→ **Source material**

****************************************

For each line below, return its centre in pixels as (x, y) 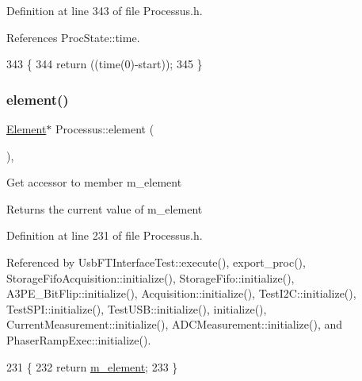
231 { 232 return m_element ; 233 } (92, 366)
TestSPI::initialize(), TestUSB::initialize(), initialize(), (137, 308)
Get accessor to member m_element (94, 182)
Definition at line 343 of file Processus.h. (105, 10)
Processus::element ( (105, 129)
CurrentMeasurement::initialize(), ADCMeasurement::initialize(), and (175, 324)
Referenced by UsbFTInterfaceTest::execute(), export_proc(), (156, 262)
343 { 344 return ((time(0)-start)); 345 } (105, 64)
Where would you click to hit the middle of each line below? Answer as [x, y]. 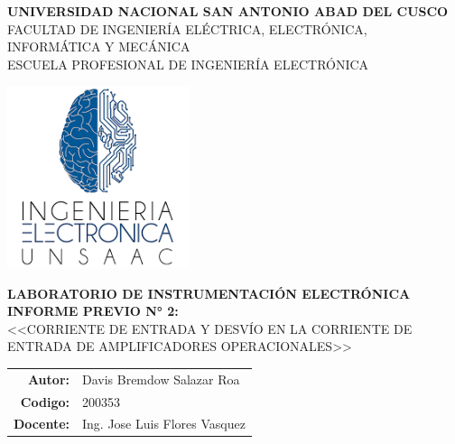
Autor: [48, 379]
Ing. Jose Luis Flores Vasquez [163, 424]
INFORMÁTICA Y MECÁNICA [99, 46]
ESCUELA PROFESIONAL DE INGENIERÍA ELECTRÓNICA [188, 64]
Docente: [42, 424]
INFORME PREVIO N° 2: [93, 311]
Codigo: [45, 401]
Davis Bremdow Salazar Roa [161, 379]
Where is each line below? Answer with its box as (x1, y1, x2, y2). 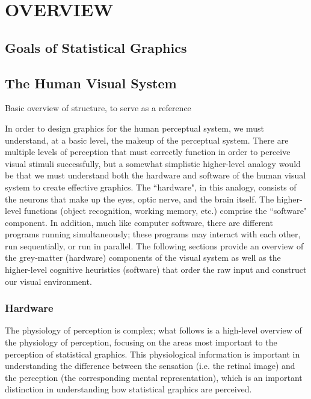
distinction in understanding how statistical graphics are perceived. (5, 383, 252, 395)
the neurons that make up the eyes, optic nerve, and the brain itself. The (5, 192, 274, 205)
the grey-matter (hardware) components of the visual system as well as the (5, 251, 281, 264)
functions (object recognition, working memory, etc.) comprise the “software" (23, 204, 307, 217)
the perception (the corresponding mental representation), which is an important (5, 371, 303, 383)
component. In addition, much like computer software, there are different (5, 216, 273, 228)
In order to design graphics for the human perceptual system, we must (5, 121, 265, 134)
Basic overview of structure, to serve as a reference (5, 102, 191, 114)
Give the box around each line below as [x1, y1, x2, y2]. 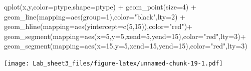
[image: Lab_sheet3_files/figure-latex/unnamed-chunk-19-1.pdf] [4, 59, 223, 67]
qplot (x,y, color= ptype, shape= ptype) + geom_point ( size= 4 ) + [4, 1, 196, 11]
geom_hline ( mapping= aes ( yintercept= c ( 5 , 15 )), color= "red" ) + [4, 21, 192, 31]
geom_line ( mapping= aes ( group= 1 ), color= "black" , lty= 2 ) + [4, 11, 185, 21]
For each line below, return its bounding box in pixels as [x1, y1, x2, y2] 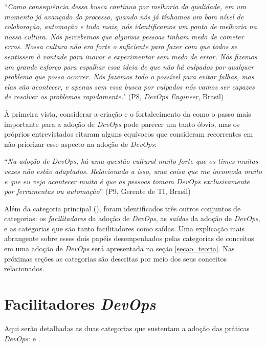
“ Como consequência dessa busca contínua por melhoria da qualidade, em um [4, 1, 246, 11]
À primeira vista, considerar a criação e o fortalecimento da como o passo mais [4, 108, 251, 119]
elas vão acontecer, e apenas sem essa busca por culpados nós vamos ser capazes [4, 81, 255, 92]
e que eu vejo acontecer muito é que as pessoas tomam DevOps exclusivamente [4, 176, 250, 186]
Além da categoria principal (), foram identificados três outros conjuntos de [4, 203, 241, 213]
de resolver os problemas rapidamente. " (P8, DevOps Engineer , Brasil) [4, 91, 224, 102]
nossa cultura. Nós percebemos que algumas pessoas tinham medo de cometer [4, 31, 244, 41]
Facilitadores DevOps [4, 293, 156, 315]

****************************************

Say how many lines of the data above have the string "Processus" in them, and write nothing besides that number.

→ **Solved problem**
2